RECORDS TO USE: Begin
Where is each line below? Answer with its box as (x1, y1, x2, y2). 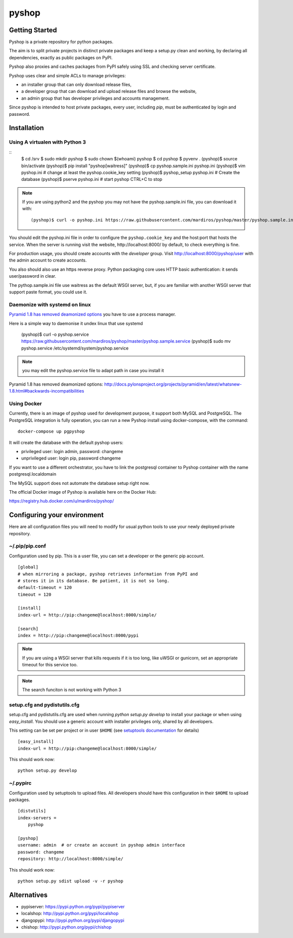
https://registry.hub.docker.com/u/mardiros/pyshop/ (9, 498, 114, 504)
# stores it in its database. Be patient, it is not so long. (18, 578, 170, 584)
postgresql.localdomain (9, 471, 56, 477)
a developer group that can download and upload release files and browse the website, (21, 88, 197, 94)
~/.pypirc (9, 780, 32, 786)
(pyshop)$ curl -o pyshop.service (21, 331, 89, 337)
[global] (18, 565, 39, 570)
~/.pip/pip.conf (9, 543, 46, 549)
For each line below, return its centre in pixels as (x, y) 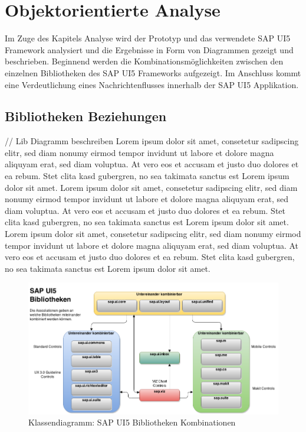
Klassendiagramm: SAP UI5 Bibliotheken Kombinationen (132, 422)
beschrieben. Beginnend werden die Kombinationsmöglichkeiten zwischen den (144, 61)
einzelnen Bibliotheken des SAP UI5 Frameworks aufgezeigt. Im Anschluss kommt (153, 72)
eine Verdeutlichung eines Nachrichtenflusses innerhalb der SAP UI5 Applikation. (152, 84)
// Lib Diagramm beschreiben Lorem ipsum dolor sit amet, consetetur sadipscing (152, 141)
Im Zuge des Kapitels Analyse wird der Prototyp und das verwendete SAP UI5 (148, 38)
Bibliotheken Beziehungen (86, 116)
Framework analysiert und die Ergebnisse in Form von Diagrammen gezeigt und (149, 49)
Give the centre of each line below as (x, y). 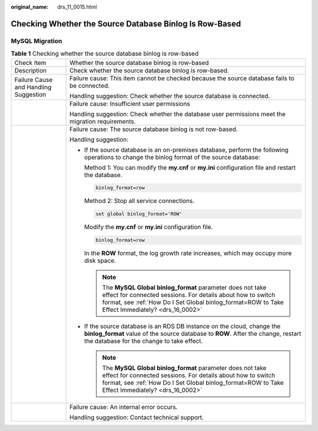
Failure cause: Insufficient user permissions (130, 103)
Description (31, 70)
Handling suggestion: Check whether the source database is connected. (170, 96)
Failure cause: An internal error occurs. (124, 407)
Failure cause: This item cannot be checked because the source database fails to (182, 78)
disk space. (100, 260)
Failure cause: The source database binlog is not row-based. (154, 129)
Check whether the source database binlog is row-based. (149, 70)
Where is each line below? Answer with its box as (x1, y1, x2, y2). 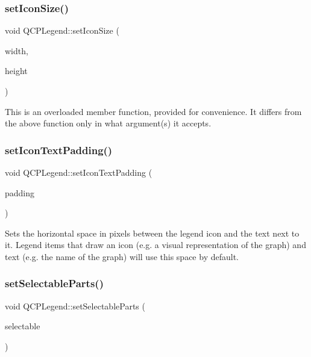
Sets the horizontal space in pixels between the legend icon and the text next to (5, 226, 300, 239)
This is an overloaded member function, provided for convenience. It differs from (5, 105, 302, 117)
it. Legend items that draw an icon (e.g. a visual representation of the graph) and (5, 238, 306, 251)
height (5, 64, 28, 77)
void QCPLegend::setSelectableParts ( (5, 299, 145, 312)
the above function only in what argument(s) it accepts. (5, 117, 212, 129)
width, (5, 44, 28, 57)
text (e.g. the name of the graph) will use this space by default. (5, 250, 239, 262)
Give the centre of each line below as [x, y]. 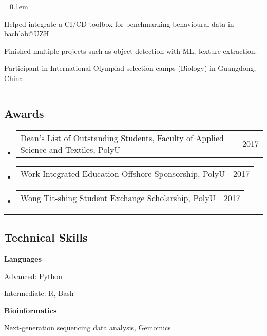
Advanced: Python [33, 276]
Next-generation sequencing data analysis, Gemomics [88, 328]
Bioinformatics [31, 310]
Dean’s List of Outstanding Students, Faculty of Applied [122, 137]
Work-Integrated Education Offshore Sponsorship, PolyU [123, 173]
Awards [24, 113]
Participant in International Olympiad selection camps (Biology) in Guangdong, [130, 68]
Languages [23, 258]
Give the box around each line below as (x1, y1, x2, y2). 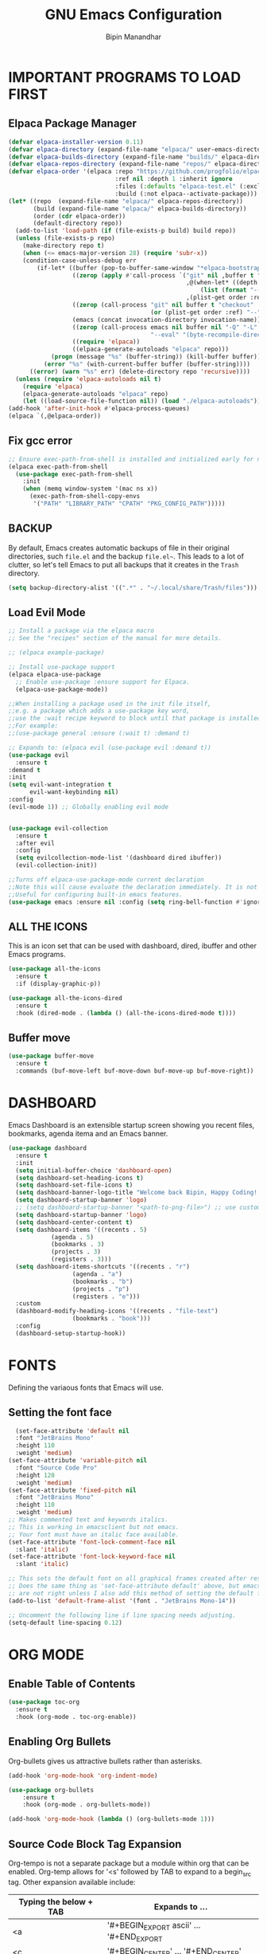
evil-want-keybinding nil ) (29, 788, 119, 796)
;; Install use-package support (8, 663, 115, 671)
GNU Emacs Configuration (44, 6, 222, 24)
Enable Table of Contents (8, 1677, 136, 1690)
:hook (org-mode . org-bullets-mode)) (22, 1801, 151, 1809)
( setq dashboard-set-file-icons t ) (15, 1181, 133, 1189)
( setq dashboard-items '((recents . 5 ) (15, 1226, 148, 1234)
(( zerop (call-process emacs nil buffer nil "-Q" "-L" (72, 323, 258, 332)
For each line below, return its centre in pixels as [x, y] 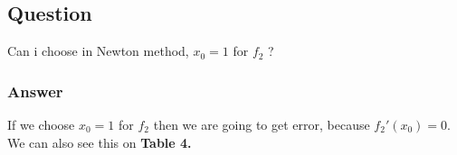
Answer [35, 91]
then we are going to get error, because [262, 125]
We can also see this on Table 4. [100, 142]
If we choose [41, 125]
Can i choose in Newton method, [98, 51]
RECORDS TO USE: End
### EXERCISE REQUIREMENTS
Leaving the pictures aside, write out the entries above exactly.

### RESULT FOR THIS TASK
Where is each line below? Answer with its box as (x1, y1, x2, y2). 
https://registry.hub.docker.com/u/mardiros/pyshop/ (9, 498, 114, 504)
# stores it in its database. Be patient, it is not so long. (18, 578, 170, 584)
postgresql.localdomain (9, 471, 56, 477)
a developer group that can download and upload release files and browse the website, (21, 88, 197, 94)
~/.pypirc (9, 780, 32, 786)
(pyshop)$ curl -o pyshop.service (21, 331, 89, 337)
[global] (18, 565, 39, 570)
~/.pip/pip.conf (9, 543, 46, 549)
For each line below, return its centre in pixels as (x, y) 
Klassendiagramm: SAP UI5 Bibliotheken Kombinationen (132, 422)
beschrieben. Beginnend werden die Kombinationsmöglichkeiten zwischen den (144, 61)
einzelnen Bibliotheken des SAP UI5 Frameworks aufgezeigt. Im Anschluss kommt (153, 72)
eine Verdeutlichung eines Nachrichtenflusses innerhalb der SAP UI5 Applikation. (152, 84)
// Lib Diagramm beschreiben Lorem ipsum dolor sit amet, consetetur sadipscing (152, 141)
Im Zuge des Kapitels Analyse wird der Prototyp und das verwendete SAP UI5 (148, 38)
Bibliotheken Beziehungen (86, 116)
Framework analysiert und die Ergebnisse in Form von Diagrammen gezeigt und (149, 49)
Give the centre of each line below as (x, y). 
Failure cause: Insufficient user permissions (130, 103)
Description (31, 70)
Handling suggestion: Check whether the source database is connected. (170, 96)
Failure cause: An internal error occurs. (124, 407)
Failure cause: This item cannot be checked because the source database fails to (182, 78)
disk space. (100, 260)
Failure cause: The source database binlog is not row-based. (154, 129)
Check whether the source database binlog is row-based. (149, 70)
Where is each line below? Answer with its box as (x1, y1, x2, y2). 
Sets the horizontal space in pixels between the legend icon and the text next to (5, 226, 300, 239)
This is an overloaded member function, provided for convenience. It differs from (5, 105, 302, 117)
it. Legend items that draw an icon (e.g. a visual representation of the graph) and (5, 238, 306, 251)
height (5, 64, 28, 77)
void QCPLegend::setSelectableParts ( (5, 299, 145, 312)
the above function only in what argument(s) it accepts. (5, 117, 212, 129)
width, (5, 44, 28, 57)
text (e.g. the name of the graph) will use this space by default. (5, 250, 239, 262)
Give the centre of each line below as [x, y]. 
Advanced: Python [33, 276]
Next-generation sequencing data analysis, Gemomics [88, 328]
Bioinformatics [31, 310]
Dean’s List of Outstanding Students, Faculty of Applied [122, 137]
Work-Integrated Education Offshore Sponsorship, PolyU [123, 173]
Awards [24, 113]
Participant in International Olympiad selection camps (Biology) in Guangdong, [130, 68]
Languages [23, 258]
Give the box around each line below as (x1, y1, x2, y2). 
evil-want-keybinding nil ) (29, 788, 119, 796)
;; Install use-package support (8, 663, 115, 671)
GNU Emacs Configuration (44, 6, 222, 24)
Enable Table of Contents (8, 1677, 136, 1690)
:hook (org-mode . org-bullets-mode)) (22, 1801, 151, 1809)
( setq dashboard-set-file-icons t ) (15, 1181, 133, 1189)
( setq dashboard-items '((recents . 5 ) (15, 1226, 148, 1234)
(( zerop (call-process emacs nil buffer nil "-Q" "-L" (72, 323, 258, 332)
For each line below, return its centre in pixels as [x, y] 
Answer [35, 91]
then we are going to get error, because [262, 125]
We can also see this on Table 4. [100, 142]
If we choose [41, 125]
Can i choose in Newton method, [98, 51]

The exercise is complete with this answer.